S3logs Cloudwatch Save

AWS Lambda function to parse S3 server log files and export metrics to AWS CloudWatch.

Project README

s3logs-cloudwatch

AWS Lambda function to parse S3 server log files and export metrics to AWS CloudWatch.

Description

This AWS Lambda function will analyze and aggregate your S3 Server Access log files and graph extra metrics in AWS CloudWatch.

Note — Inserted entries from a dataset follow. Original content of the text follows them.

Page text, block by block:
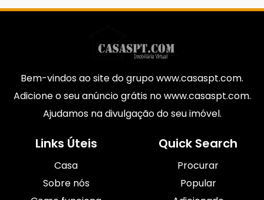
Bem-vindos ao site do grupo www.casaspt.com.
Adicione o seu anúncio grátis no www.casaspt.com.
Ajudamos na divulgação do seu imóvel.
Links Úteis
Casa
Sobre nós
Quick Search
Procurar
Popular
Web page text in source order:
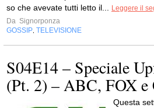
so che avevate tutti letto il...
Leggere il
Da Signorponza
GOSSIP TELEVISIONE
S04E14 – Speciale
(Pt. 2) – ABC, FOX e
Questa
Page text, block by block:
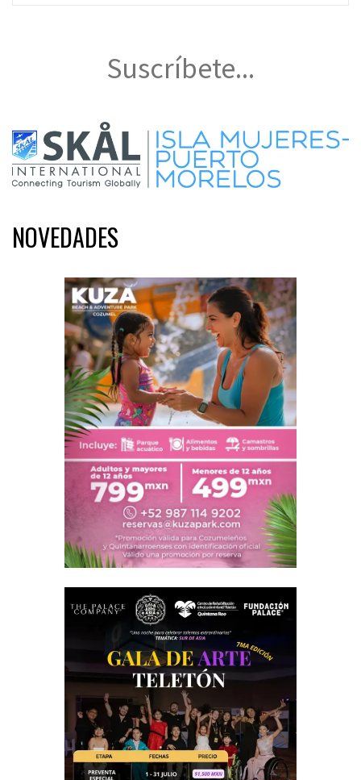
Suscríbete...
NOVEDADES
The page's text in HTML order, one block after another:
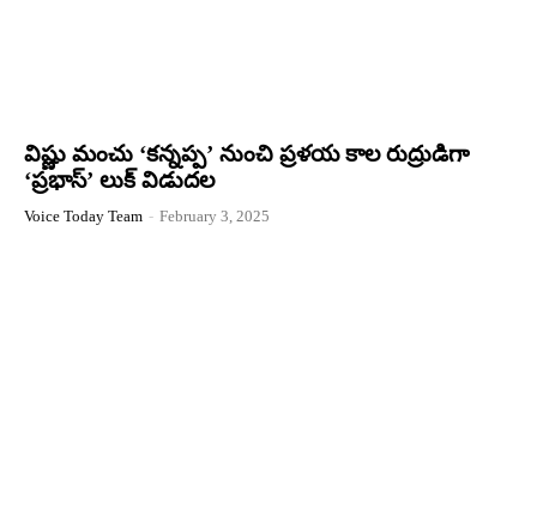
విష్ణు మంచు ‘కన్నప్ప’ నుంచి ప్రళయ కాల రుద్రుడిగా
‘ప్రభాస్’ లుక్ విడుదల
Voice Today Team - February 3, 2025
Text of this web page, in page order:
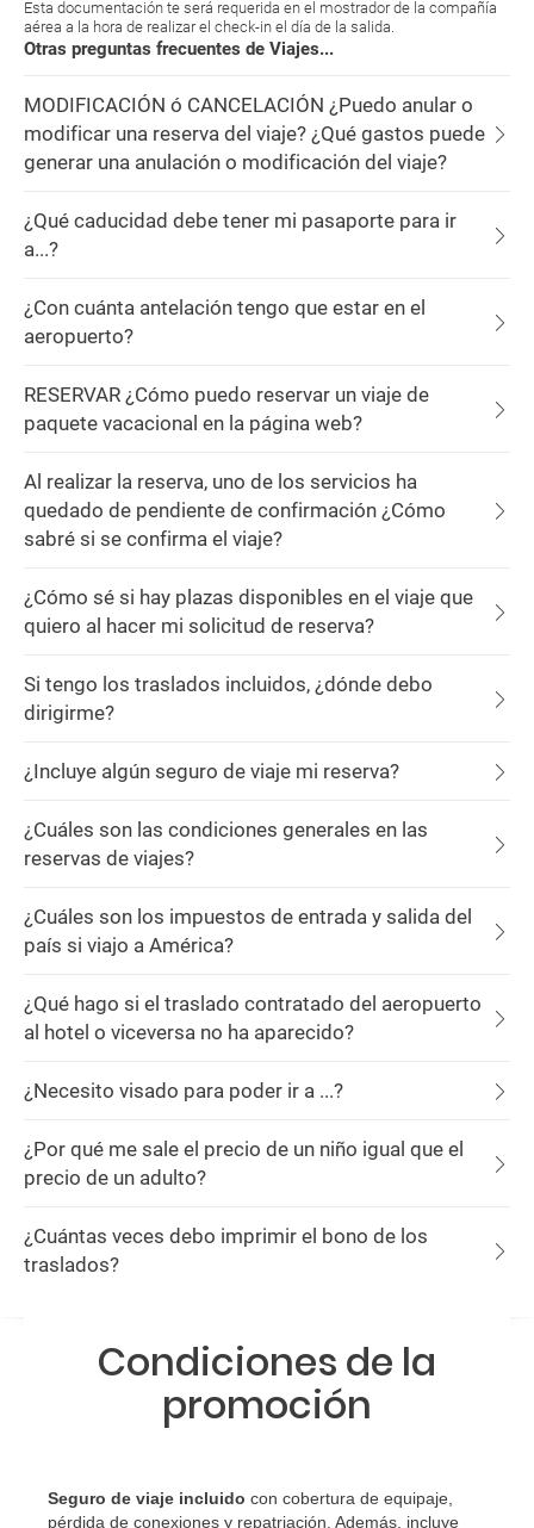
Esta documentación te será requerida en el mostrador de la compañía
aérea a la hora de realizar el check-in el día de la salida.
Otras preguntas frecuentes de Viajes...
MODIFICACIÓN ó CANCELACIÓN ¿Puedo anular o
modificar una reserva del viaje? ¿Qué gastos puede
generar una anulación o modificación del viaje?
¿Qué caducidad debe tener mi pasaporte para ir
a...?
¿Con cuánta antelación tengo que estar en el
aeropuerto?
RESERVAR ¿Cómo puedo reservar un viaje de
paquete vacacional en la página web?
Al realizar la reserva, uno de los servicios ha
quedado de pendiente de confirmación ¿Cómo
sabré si se confirma el viaje?
¿Cómo sé si hay plazas disponibles en el viaje que
quiero al hacer mi solicitud de reserva?
Si tengo los traslados incluidos, ¿dónde debo
dirigirme?
¿Incluye algún seguro de viaje mi reserva?
¿Cuáles son las condiciones generales en las
reservas de viajes?
¿Cuáles son los impuestos de entrada y salida del
país si viajo a América?
¿Qué hago si el traslado contratado del aeropuerto
al hotel o viceversa no ha aparecido?
¿Necesito visado para poder ir a ...?
¿Por qué me sale el precio de un niño igual que el
precio de un adulto?
¿Cuántas veces debo imprimir el bono de los
traslados?
Condiciones de la
promoción
Seguro de viaje incluido con cobertura de equipaje,
pérdida de conexiones y repatriación. Además, incluye
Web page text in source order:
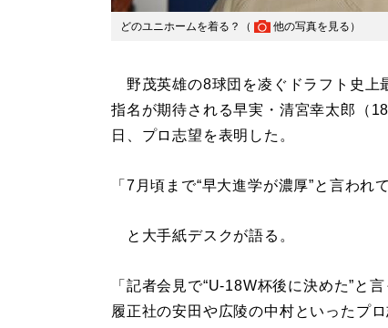
どのユニホームを着る？（ 他の写真を見る ）
野茂英雄の8球団を凌ぐドラフト史上
指名が期待される早実・清宮幸太郎（
日、プロ志望を表明した。
「7月頃まで“早大進学が濃厚”と言われ
と大手紙デスクが語る。
「記者会見で“U-18W杯後に決めた”と
履正社の安田や広陵の中村といったプ
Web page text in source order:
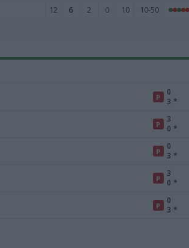
12 6 2 0 10 10-50
P
0
3 *
P
3
0 *
P
0
3 *
P
3
0 *
P
0
3 *
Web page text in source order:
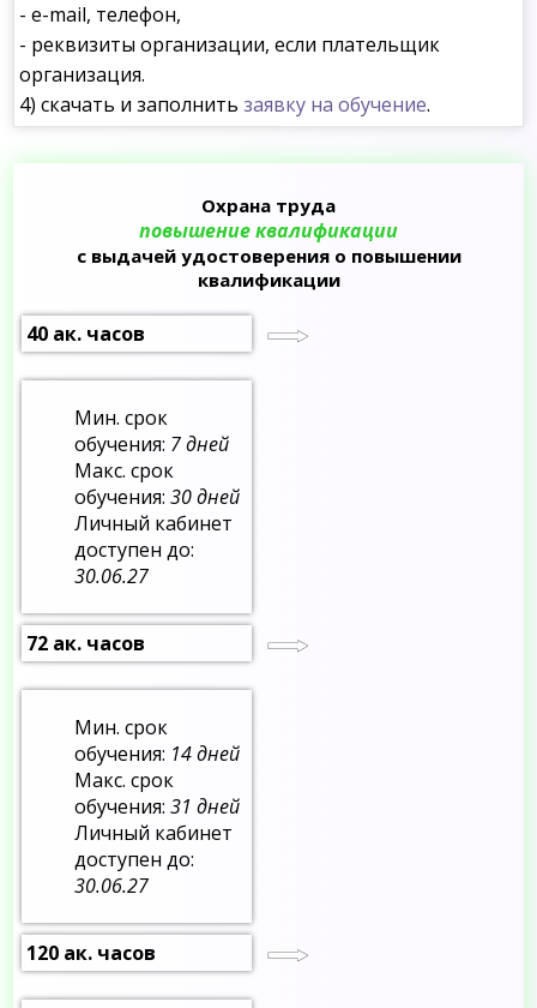
- e-mail, телефон,
- реквизиты организации, если плательщик
организация.
4) скачать и заполнитьзаявку на обучение.
Охрана труда
повышение квалификации
с выдачей удостоверения о повышении
квалификации
40 ак. часов
Мин. срок
обучения: 7 дней
Макс. срок
обучения:30 дней
Личный кабинет
доступен до:
30.06.27
72 ак. часов
Мин. срок
обучения: 14 дней
Макс. срок
обучения:31 дней
Личный кабинет
доступен до:
30.06.27
120 ак. часов
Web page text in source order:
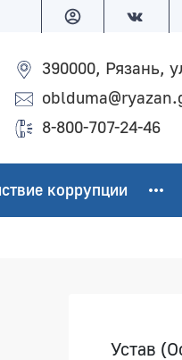
390000, Рязань,
8-800-707-24-46
коррупции
Устав
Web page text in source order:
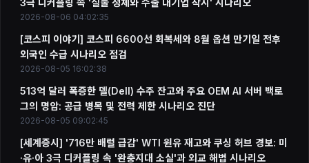
3극 디커플링 속 '실물 정체와 수출 대기업 착시' 시나리오
2026-08-06 04:02:35
[코스피 이야기] 코스피 6600선 회복세와 8월 옵션 만기일 전후
외국인 수급 시나리오 점검
2026-08-05 16:02:38
513억 달러 폭증한 델(Dell) 수주 잔고와 주요 OEM AI 서버 백로
그의 명암: 공급 병목 및 전력 제한 시나리오 진단
2026-08-05 09:02:45
[세계증시] '716만 배럴 급감' WTI 원유 재고와 쿠싱 허브 경보: 미
·유·아 3극 디커플링 속 '완충지대 소실'과 외교 해법 시나리오
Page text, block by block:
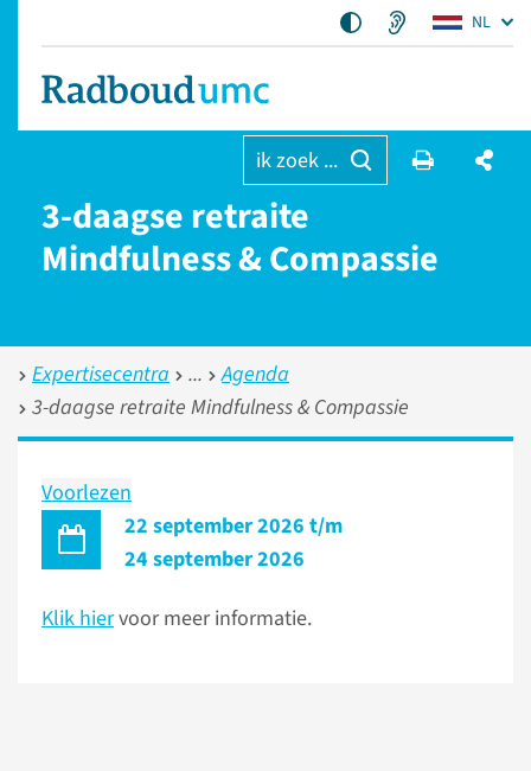
NL
ik zoek ...
3-daagse retraite
Mindfulness & Compassie
Expertisecentra
Agenda
3-daagse retraite Mindfulness & Compassie
Voorlezen
22 september 2026 t/m
24 september 2026
Klik hiervoor meer informatie.

NOTE: AWS introduced S3 request metrics at re:Invent 2016. This makes parts of below README outdated as of December 2016 and it might not be the most optimal way of achieving your goals. Before reading further please check out AWS documentation: S3 Request Metrics. There are still extra, more specific metrics provided by s3logs-cloudwatch that the "official way" does not provide.

metrics_example

AWS S3 is a managed storage service. The only metrics available in AWS CloudWatch for S3 are NumberOfObjects and BucketSizeBytes. In order to understand your S3 usage better you need to do some extra work. Reasons can be multiple: understanding your AWS bill, getting better idea of how your deployed applications use S3, access auditing, security, performance considerations or proactive monitoring because you love metrics.

AWS offers server access logging to track requests for access to your bucket. This is a feature that is disabled by default, but you can enable it free of charge (you will be charged for storage used for storing files and data transfer for access to delivered log files).

To find out more about Server Access Logging feature of S3, head over to Server Access Logging section in Amazon Simple Storage Service Developer Guide.

Extra S3 Metrics available

Custom metrics are sent to AWS CloudWatch under the namespace S3 Logs. You can choose a different namespace name in configuration.ini file. Each metric has a dimension BucketName in case you would like to enable graphing requests for multiple buckets.

Metrics enabled by default are listed below. To enable or disable specific metric edit configuration.ini file.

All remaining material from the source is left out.